**LISTED RECORDS**

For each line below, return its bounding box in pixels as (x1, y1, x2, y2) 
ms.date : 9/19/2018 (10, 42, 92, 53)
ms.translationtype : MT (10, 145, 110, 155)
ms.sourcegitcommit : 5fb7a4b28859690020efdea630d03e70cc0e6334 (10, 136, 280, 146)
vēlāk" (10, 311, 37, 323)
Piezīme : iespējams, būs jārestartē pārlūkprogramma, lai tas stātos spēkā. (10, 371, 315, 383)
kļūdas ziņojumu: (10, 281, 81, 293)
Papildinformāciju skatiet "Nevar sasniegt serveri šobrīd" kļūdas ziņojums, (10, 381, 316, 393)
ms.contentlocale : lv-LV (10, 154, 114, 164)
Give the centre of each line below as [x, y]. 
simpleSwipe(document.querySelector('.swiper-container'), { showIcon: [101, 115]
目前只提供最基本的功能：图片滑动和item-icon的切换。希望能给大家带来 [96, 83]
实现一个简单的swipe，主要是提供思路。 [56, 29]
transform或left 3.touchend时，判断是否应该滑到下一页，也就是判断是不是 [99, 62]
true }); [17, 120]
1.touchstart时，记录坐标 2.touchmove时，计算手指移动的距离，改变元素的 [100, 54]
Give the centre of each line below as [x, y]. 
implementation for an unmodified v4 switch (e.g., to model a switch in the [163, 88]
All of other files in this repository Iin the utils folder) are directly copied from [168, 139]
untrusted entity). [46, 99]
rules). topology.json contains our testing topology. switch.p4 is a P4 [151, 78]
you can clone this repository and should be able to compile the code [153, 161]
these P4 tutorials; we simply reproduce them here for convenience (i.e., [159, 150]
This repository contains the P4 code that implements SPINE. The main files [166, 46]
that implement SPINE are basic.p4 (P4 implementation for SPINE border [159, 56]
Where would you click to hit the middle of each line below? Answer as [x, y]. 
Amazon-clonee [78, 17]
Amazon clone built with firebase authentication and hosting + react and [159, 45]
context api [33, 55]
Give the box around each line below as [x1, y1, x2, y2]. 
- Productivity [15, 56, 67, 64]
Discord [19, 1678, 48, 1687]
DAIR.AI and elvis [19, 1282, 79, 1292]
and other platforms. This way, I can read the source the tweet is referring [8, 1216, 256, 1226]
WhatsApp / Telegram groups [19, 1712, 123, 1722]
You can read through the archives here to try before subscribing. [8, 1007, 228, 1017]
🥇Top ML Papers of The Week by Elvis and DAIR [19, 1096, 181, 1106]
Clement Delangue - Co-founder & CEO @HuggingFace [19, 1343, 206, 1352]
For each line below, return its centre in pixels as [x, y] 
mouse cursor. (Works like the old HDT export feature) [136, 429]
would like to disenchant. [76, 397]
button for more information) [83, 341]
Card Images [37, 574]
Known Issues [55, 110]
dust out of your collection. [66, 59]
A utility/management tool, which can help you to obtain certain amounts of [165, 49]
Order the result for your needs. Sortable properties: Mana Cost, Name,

**GOAL OF THE EXERCISE**
Only the lines above starting with the one with "ms.date : 9/19/2018 (10, 42, 92, 53)" and going through the one with "untrusted entity). [46, 99]" are to be copied, word for word and with both ends kept.

**EXERCISE ANSWER**
ms.date : 9/19/2018 (10, 42, 92, 53)
ms.translationtype : MT (10, 145, 110, 155)
ms.sourcegitcommit : 5fb7a4b28859690020efdea630d03e70cc0e6334 (10, 136, 280, 146)
vēlāk" (10, 311, 37, 323)
Piezīme : iespējams, būs jārestartē pārlūkprogramma, lai tas stātos spēkā. (10, 371, 315, 383)
kļūdas ziņojumu: (10, 281, 81, 293)
Papildinformāciju skatiet "Nevar sasniegt serveri šobrīd" kļūdas ziņojums, (10, 381, 316, 393)
ms.contentlocale : lv-LV (10, 154, 114, 164)
Give the centre of each line below as [x, y]. 
simpleSwipe(document.querySelector('.swiper-container'), { showIcon: [101, 115]
目前只提供最基本的功能：图片滑动和item-icon的切换。希望能给大家带来 [96, 83]
实现一个简单的swipe，主要是提供思路。 [56, 29]
transform或left 3.touchend时，判断是否应该滑到下一页，也就是判断是不是 [99, 62]
true }); [17, 120]
1.touchstart时，记录坐标 2.touchmove时，计算手指移动的距离，改变元素的 [100, 54]
Give the centre of each line below as [x, y]. 
implementation for an unmodified v4 switch (e.g., to model a switch in the [163, 88]
All of other files in this repository Iin the utils folder) are directly copied from [168, 139]
untrusted entity). [46, 99]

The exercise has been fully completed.